## Work required
A verbatim repeat of the lines below is required, with the pictures removed.

## Extracted information
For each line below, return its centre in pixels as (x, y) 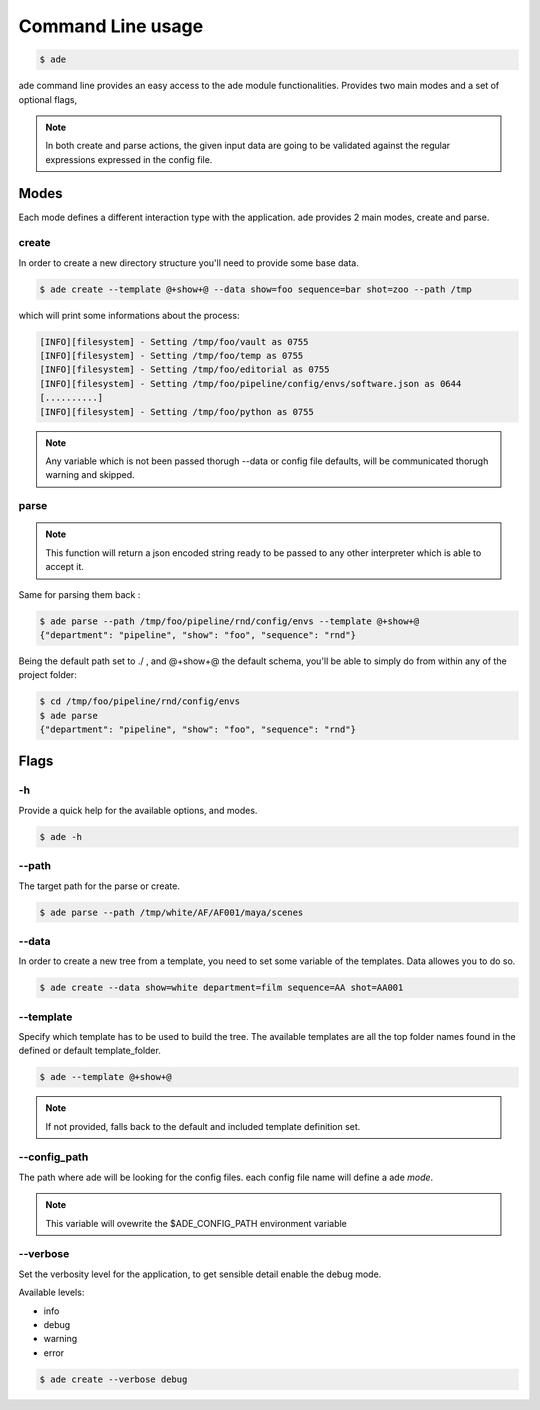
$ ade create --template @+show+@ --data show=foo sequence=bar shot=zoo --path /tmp (255, 289)
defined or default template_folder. (90, 1051)
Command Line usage (111, 26)
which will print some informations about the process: (129, 315)
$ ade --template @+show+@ (105, 1077)
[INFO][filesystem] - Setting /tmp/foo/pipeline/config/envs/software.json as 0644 (250, 383)
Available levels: (51, 1292)
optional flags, (48, 99)

## Answer to this task
For each line below, return its centre in pixels as (x, y) 
$ ade create --template @+show+@ --data show=foo sequence=bar shot=zoo --path /tmp (255, 289)
defined or default template_folder. (90, 1051)
Command Line usage (111, 26)
which will print some informations about the process: (129, 315)
$ ade --template @+show+@ (105, 1077)
[INFO][filesystem] - Setting /tmp/foo/pipeline/config/envs/software.json as 0644 (250, 383)
Available levels: (51, 1292)
optional flags, (48, 99)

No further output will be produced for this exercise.